There are many challenges facing operators of all sizes – primarily, the continuous threat of increased government regulation. Sadly, I believe that if the current trend of “big government” solutions continues, we will eventually have rent control in almost every market in almost every state. You realize quickly in this business that government is the biggest driver of costs, which creates the very environment for rising rents they will eventually use as the excuse to regulate the industry. Between the overregulation on home construction and home setup, as well as the discrimination against any new MH community development, it is becoming more difficult for our industry to operate efficiently. As the old Governor of Florida, Rick Scott, once told me, government is your biggest threat and competition as a private business owner.

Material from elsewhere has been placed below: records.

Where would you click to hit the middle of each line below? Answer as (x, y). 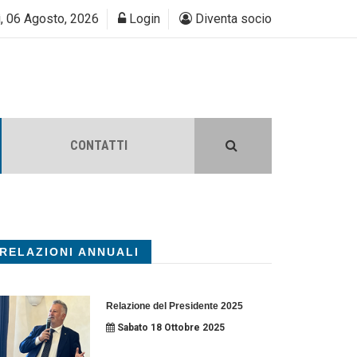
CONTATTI (99, 145)
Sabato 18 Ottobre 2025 (169, 328)
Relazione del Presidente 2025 (174, 306)
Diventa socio (232, 19)
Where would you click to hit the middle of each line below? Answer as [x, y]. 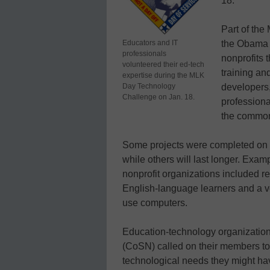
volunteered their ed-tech [163, 64]
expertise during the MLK [163, 75]
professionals [144, 53]
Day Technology [149, 86]
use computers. [155, 202]
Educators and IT [150, 42]
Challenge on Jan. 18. [159, 97]
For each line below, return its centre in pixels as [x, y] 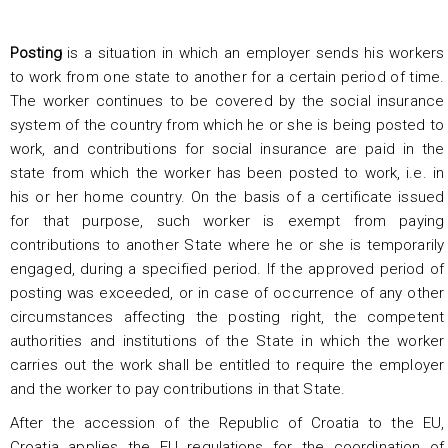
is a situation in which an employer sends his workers [252, 52]
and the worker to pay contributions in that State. [178, 388]
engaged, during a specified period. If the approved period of [227, 268]
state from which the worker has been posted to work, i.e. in [227, 172]
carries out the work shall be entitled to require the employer [227, 364]
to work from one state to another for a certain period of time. [227, 76]
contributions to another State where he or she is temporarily [227, 244]
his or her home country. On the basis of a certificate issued [227, 196]
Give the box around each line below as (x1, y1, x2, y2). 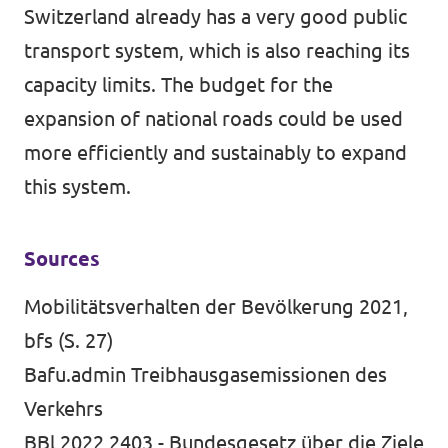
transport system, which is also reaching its (24, 39, 410, 62)
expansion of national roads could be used (24, 107, 403, 130)
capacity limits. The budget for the (24, 73, 333, 96)
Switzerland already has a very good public (24, 5, 407, 28)
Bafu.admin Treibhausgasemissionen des (24, 363, 387, 386)
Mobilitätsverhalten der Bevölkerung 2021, (24, 295, 408, 318)
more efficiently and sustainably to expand (24, 141, 407, 164)
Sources (24, 247, 100, 270)
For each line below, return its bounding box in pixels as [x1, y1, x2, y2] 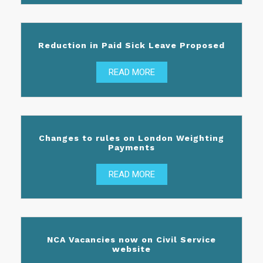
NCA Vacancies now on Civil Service [47, 234, 216, 244]
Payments [108, 142, 155, 152]
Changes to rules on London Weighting [39, 133, 224, 143]
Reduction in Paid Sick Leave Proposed [38, 41, 225, 50]
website [112, 244, 151, 254]
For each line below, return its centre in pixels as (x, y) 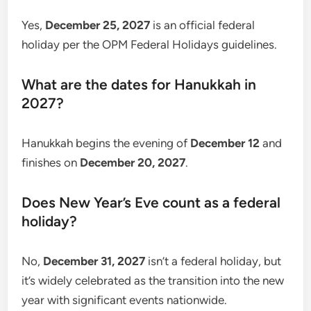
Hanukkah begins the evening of (106, 143)
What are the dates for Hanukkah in (139, 84)
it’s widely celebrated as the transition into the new (153, 280)
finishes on (51, 162)
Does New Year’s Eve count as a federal (151, 202)
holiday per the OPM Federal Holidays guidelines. (150, 44)
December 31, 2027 (94, 261)
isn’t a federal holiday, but (213, 261)
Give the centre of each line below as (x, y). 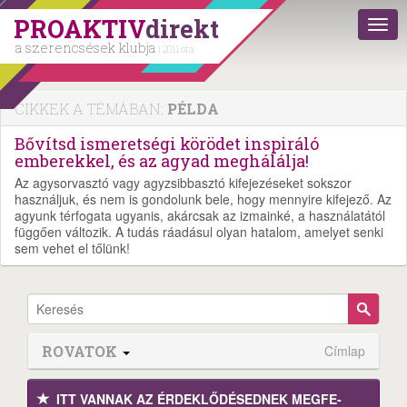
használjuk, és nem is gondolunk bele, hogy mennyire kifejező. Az (203, 199)
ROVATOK (81, 351)
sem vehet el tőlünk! (72, 248)
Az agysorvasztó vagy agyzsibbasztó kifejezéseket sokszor (183, 183)
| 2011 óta (177, 50)
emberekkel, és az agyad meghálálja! (162, 161)
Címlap (345, 351)
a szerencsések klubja (87, 47)

The second area where operators face challenges is in the labor market. Since the pandemic started, people have been disincentivized from re-entering the workforce by the increased amount and availability of unemployment benefits. I have heard of plenty of cases where a former employee is being paid $40-50k on an annualized basis in state and federal benefits by remaining unemployed. I remember not long ago that was a good living. This means in order to find the staff to build our homes or manage and maintain our communities, we are having to compete with the government and unemployment. These challenges combined with threats of increasing capital gains tax rate to nearly half of all you have worked for, in many cases a generation or two of effort, and threats of eliminating 1031 exchanges have created a difficult environment to navigate. It seems from every angle, Rick was right; the government is our biggest competitor. Somewhere along the way if interest rates finally rise, and do so precipitously, many of the deals being done today could be deeply underwater. For example, the effect of going from a 4% cap to a 5% cap on $1,000,000 in NOI is a reduction in value from $25,000,000 to $20,000,000. For now, as long as interest rates stay low, wages keep rising, and state and local governments continue to be anti-MH, communities will continue to be more and more valuable. MHV
James Cook is the national director of brokerage for Yale Realty and Capital Advisors. He entered the manufactured housing and RV property asset class in 2005 as a licensed agent listing homes for a local investor. In 2012, he founded the fully integrated finance and brokerage shop and has accumulated transaction exceeding $1 billion in value. He offers perspective at a national level, providing insight into the niche industry.